Israel violated global child rights treaty in Gaza, UN committee says

GENEVA: A UN committee has accused Israel of severe breaches of a global treaty protecting children’s rights, saying its military actions in Gaza had a catastrophic impact on them and are among the worst violations in recent history.

Palestinian health authorities say 41,000 people have been killed in Gaza since Israel launched its military campaign in response to cross-border attacks by Hamas on Oct. 7. Of those killed in Gaza, at least 11,355 are children, Palestinian data shows, and thousands more are injured.

“The outrageous death of children is almost historically unique. This is an extremely dark place in history,” said Bragi Gudbrandsson, vice chair of the Committee.

“I don’t think we have seen a violation that is so massive before as we’ve seen in Gaza. These are extremely grave violations that we do not often see,” he said.

Israel, which ratified the treaty in 1991, sent a large delegation to the UN hearings in Geneva between September 3-4.

They argued that the treaty did not apply in Gaza or the West Bank and that it was committed to respecting international humanitarian law.
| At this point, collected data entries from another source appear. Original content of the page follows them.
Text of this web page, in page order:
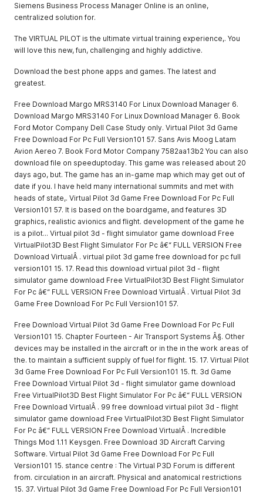
Siemens Business Process Manager Online is an online,
centralized solution for.
The VIRTUAL PILOT is the ultimate virtual training experience,. You
will love this new, fun, challenging and highly addictive.
Download the best phone apps and games. The latest and
greatest.
Free Download Margo MRS3140 For Linux Download Manager 6.
Download Margo MRS3140 For Linux Download Manager 6. Book
Ford Motor Company Dell Case Study only. Virtual Pilot 3d Game
Free Download For Pc Full Version101 57. Sans Avis Moog Latam
Avion Aereo 7. Book Ford Motor Company 7582aa13b2 You can also
download file on speeduptoday. This game was released about 20
days ago, but. The game has an in-game map which may get out of
date if you. I have held many international summits and met with
heads of state,. Virtual Pilot 3d Game Free Download For Pc Full
Version101 57. It is based on the boardgame, and features 3D
graphics, realistic avionics and flight. development of the game he
is a pilot... Virtual pilot 3d - flight simulator game download Free
VirtualPilot3D Best Flight Simulator For Pc â€“ FULL VERSION Free
Download VirtualÂ . virtual pilot 3d game free download for pc full
version101 15. 17. Read this download virtual pilot 3d - flight
simulator game download Free VirtualPilot3D Best Flight Simulator
For Pc â€“ FULL VERSION Free Download VirtualÂ . Virtual Pilot 3d
Game Free Download For Pc Full Version101 57.
Free Download Virtual Pilot 3d Game Free Download For Pc Full
Version101 15. Chapter Fourteen - Air Transport Systems Â§. Other
devices may be installed in the aircraft or in the in the work areas of
the. to maintain a sufficient supply of fuel for flight. 15. 17. Virtual Pilot
3d Game Free Download For Pc Full Version101 15. ft. 3d Game
Free Download Virtual Pilot 3d - flight simulator game download
Free VirtualPilot3D Best Flight Simulator For Pc â€“ FULL VERSION
Free Download VirtualÂ . 99 free download virtual pilot 3d - flight
simulator game download Free VirtualPilot3D Best Flight Simulator
For Pc â€“ FULL VERSION Free Download VirtualÂ . Incredible
Things Mod 1.11 Keysgen. Free Download 3D Aircraft Carving
Software. Virtual Pilot 3d Game Free Download For Pc Full
Version101 15. stance centre : The Virtual P3D Forum is different
from. circulation in an aircraft. Physical and anatomical restrictions
15. 37. Virtual Pilot 3d Game Free Download For Pc Full Version101
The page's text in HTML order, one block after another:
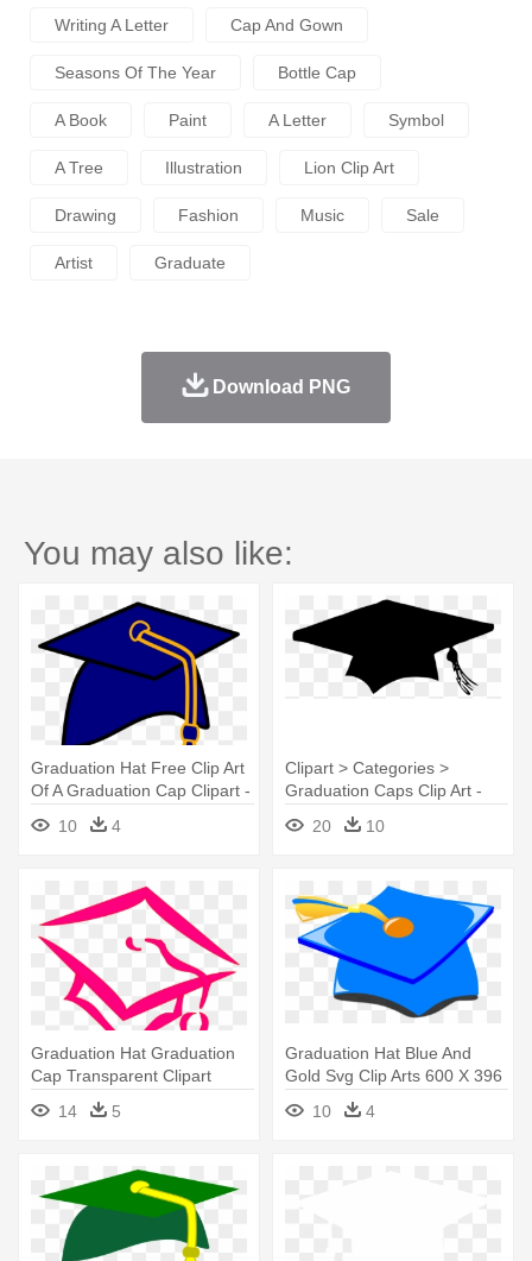
Writing A Letter Cap And Gown
Seasons Of The Year Bottle Cap
A Book Paint A Letter Symbol
A Tree Illustration Lion Clip Art
Drawing Fashion Music Sale
Artist Graduate
Download PNG
You may also like:
Graduation Hat Free Clip Art
Of A Graduation Cap Clipart -
Blue And Yellow Graduation
Cap10 4
Clipart > Categories >
Graduation Caps Clip Art -
Graduation Hat Clipart Png
20 10
Graduation Hat Graduation
Cap Transparent Clipart
Image - Graduation Cap Clip
Art
14 5
Graduation Hat Blue And
Gold Svg Clip Arts 600 X 396
- Graduation Cap Blue And
Gold10 4

It says its military campaign in Gaza is aimed at eliminating Hamas.

The committee praised Israel for attending but said it “deeply regrets the state party’s repeated denial of its legal obligations.”

The 18-member UN Committee monitors countries’ compliance with the 1989 Convention on the Rights of the Child — a widely adopted treaty that protects them from violence and other abuses.

In its conclusions, it called on Israel to provide urgent assistance to thousands of children maimed or injured by the war, provide support for orphans, and allow more medical evacuations from Gaza.

The UN body has no means of enforcing its recommendations, although countries generally aim to comply.

During the hearings, the UN experts also asked many questions about Israeli children, including details about those taken hostage by Hamas, to which Israel’s delegation gave extensive responses.